→ Work request
Please print every record exactly as it stands, leaving out the pictures.

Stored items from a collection

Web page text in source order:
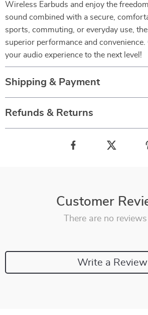
Wireless Earbuds and enjoy the
sound combined with a secure,
sports, commuting, or everyday use,
superior performance and
your audio experience to the next level!
Shipping & Payment
Refunds & Returns
Customer
There are no
Write a Review
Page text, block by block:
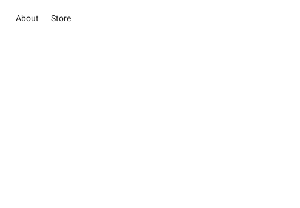
About Store
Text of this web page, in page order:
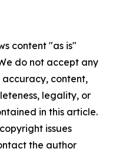
content "as is"
do not accept any
content,
legality, or
in this article.
issues
the author
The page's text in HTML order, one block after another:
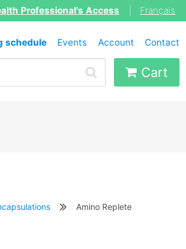
Professional's Access Français
schedule Events Account Contact
Cart
Amino Replete
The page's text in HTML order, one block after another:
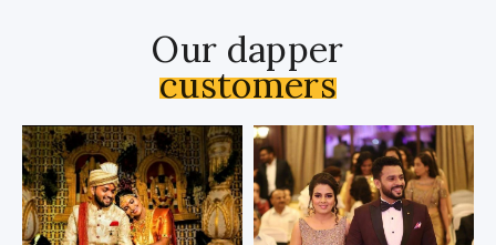
Our dapper
customers
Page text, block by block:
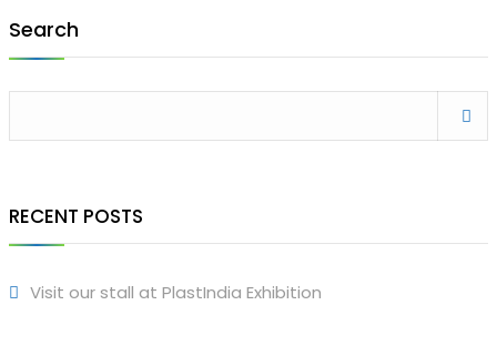
Search
RECENT POSTS
Visit our stall at PlastIndia Exhibition
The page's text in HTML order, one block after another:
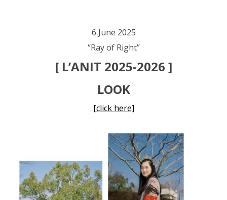
6 June 2025
“Ray of Right”
[ L’ANIT 2025-2026 ]
LOOK
[click here]
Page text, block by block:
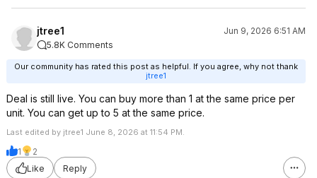
jtree1
Jun 9, 2026 6:51 AM
5.8K Comments
Our community has rated this post as helpful. If you agree, why not thank
jtree1
Deal is still live. You can buy more than 1 at the same price per
unit. You can get up to 5 at the same price.
Last edited by jtree1 June 8, 2026 at 11:54 PM.
1
2
Like
Reply
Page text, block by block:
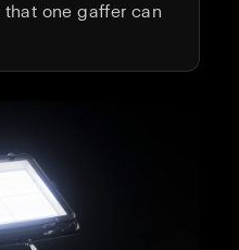
one gaffer can
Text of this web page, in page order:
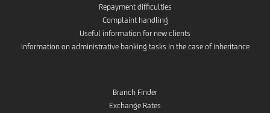
Repayment difficulties
Complaint handling
Useful information for new clients
Information on administrative banking tasks in the case of inheritance
Branch Finder
Exchange Rates
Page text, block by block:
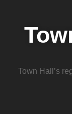
Town Hall’s
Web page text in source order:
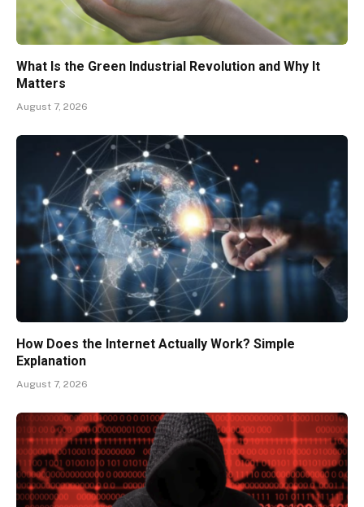
What Is the Green Industrial Revolution and Why It
Matters
August 7, 2026
How Does the Internet Actually Work? Simple
Explanation
August 7, 2026
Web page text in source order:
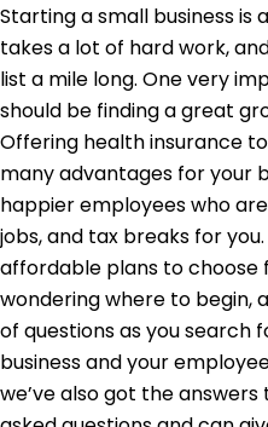
Starting a small business
takes a lot of hard work,
list a mile long. One very
should be finding a great
Offering health insurance
many advantages for your
happier employees who
jobs, and tax breaks for
affordable plans to choose
wondering where to begin,
of questions as you search
business and your
we’ve also got the
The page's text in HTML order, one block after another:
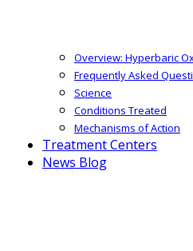
Overview: Hyperbaric
Frequently Asked
Science
Conditions Treated
Mechanisms of Action
Treatment Centers
News Blog
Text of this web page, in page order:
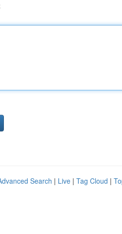
Search | Live | Tag Cloud |
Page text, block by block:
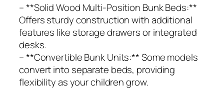
– **Solid Wood Multi-Position Bunk Beds:**
Offers sturdy construction with additional
features like storage drawers or integrated
desks.
– **Convertible Bunk Units:** Some models
convert into separate beds, providing
flexibility as your children grow.
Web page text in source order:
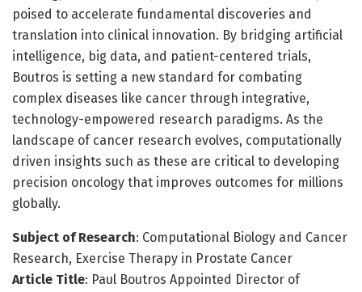
poised to accelerate fundamental discoveries and
translation into clinical innovation. By bridging artificial
intelligence, big data, and patient-centered trials,
Boutros is setting a new standard for combating
complex diseases like cancer through integrative,
technology-empowered research paradigms. As the
landscape of cancer research evolves, computationally
driven insights such as these are critical to developing
precision oncology that improves outcomes for millions
globally.
Subject of Research: Computational Biology and Cancer
Research, Exercise Therapy in Prostate Cancer
Article Title: Paul Boutros Appointed Director of
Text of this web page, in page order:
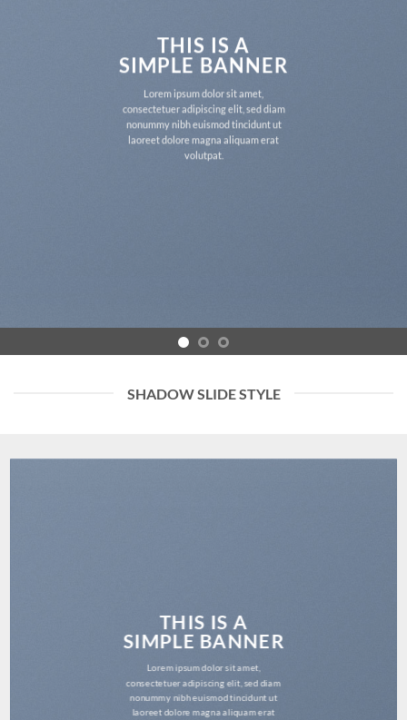
THIS IS A
SIMPLE BANNER
Lorem ipsum dolor sit amet,
consectetuer adipiscing elit, sed diam
nonummy nibh euismod tincidunt ut
laoreet dolore magna aliquam erat
volutpat.
SHADOW SLIDE STYLE
THIS IS A
SIMPLE BANNER
Lorem ipsum dolor sit amet,
consectetuer adipiscing elit, sed diam
nonummy nibh euismod tincidunt ut
laoreet dolore magna aliquam erat
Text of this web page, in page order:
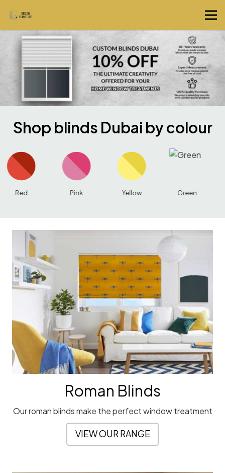
Shop blinds Dubai by colour
Pink Yellow Green Blue
Roman Blinds
Our roman blinds make the perfect window treatment
VIEW OUR RANGE
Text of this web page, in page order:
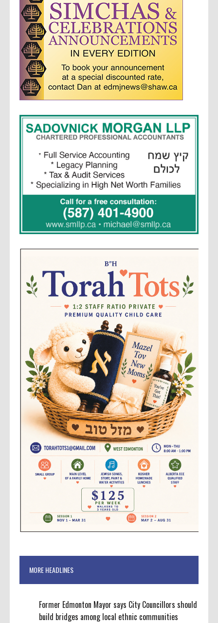
MORE HEADLINES
Former Edmonton Mayor says City Councillors should
build bridges among local ethnic communities

→ Response to this exercise
Web page text in source order:
Wireless Earbuds and enjoy the
sound combined with a secure,
sports, commuting, or everyday use,
superior performance and
your audio experience to the next level!
Shipping & Payment
Refunds & Returns
Customer
There are no
Write a Review
Page text, block by block:
About Store
Text of this web page, in page order:
content "as is"
do not accept any
content,
legality, or
in this article.
issues
the author
The page's text in HTML order, one block after another:
Professional's Access Français
schedule Events Account Contact
Cart
Amino Replete
The page's text in HTML order, one block after another:
Our dapper
customers
Page text, block by block:
Search
RECENT POSTS
Visit our stall at PlastIndia Exhibition
The page's text in HTML order, one block after another:
6 June 2025
“Ray of Right”
[ L’ANIT 2025-2026 ]
LOOK
[click here]
Page text, block by block:
jtree1
Jun 9, 2026 6:51 AM
5.8K Comments
Our community has rated this post as helpful. If you agree, why not thank
jtree1
Deal is still live. You can buy more than 1 at the same price per
unit. You can get up to 5 at the same price.
Last edited by jtree1 June 8, 2026 at 11:54 PM.
1
2
Like
Reply
Page text, block by block:
one gaffer can
Text of this web page, in page order:
Repayment difficulties
Complaint handling
Useful information for new clients
Information on administrative banking tasks in the case of inheritance
Branch Finder
Exchange Rates
Page text, block by block:
Town Hall’s
Web page text in source order:
What Is the Green Industrial Revolution and Why It
Matters
August 7, 2026
How Does the Internet Actually Work? Simple
Explanation
August 7, 2026
Web page text in source order:
Starting a small business
takes a lot of hard work,
list a mile long. One very
should be finding a great
Offering health insurance
many advantages for your
happier employees who
jobs, and tax breaks for
affordable plans to choose
wondering where to begin,
of questions as you search
business and your
we’ve also got the
The page's text in HTML order, one block after another:
Overview: Hyperbaric
Frequently Asked
Science
Conditions Treated
Mechanisms of Action
Treatment Centers
News Blog
Text of this web page, in page order:
Search | Live | Tag Cloud |
Page text, block by block:
– **Solid Wood Multi-Position Bunk Beds:**
Offers sturdy construction with additional
features like storage drawers or integrated
desks.
– **Convertible Bunk Units:** Some models
convert into separate beds, providing
flexibility as your children grow.
Web page text in source order:
poised to accelerate fundamental discoveries and
translation into clinical innovation. By bridging artificial
intelligence, big data, and patient-centered trials,
Boutros is setting a new standard for combating
complex diseases like cancer through integrative,
technology-empowered research paradigms. As the
landscape of cancer research evolves, computationally
driven insights such as these are critical to developing
precision oncology that improves outcomes for millions
globally.
Subject of Research: Computational Biology and Cancer
Research, Exercise Therapy in Prostate Cancer
Article Title: Paul Boutros Appointed Director of
Text of this web page, in page order:
THIS IS A
SIMPLE BANNER
Lorem ipsum dolor sit amet,
consectetuer adipiscing elit, sed diam
nonummy nibh euismod tincidunt ut
laoreet dolore magna aliquam erat
volutpat.
SHADOW SLIDE STYLE
THIS IS A
SIMPLE BANNER
Lorem ipsum dolor sit amet,
consectetuer adipiscing elit, sed diam
nonummy nibh euismod tincidunt ut
laoreet dolore magna aliquam erat
Text of this web page, in page order:
Shop blinds Dubai by colour
Pink Yellow Green Blue
Roman Blinds
Our roman blinds make the perfect window treatment
VIEW OUR RANGE
Text of this web page, in page order:
MORE HEADLINES
Former Edmonton Mayor says City Councillors should
build bridges among local ethnic communities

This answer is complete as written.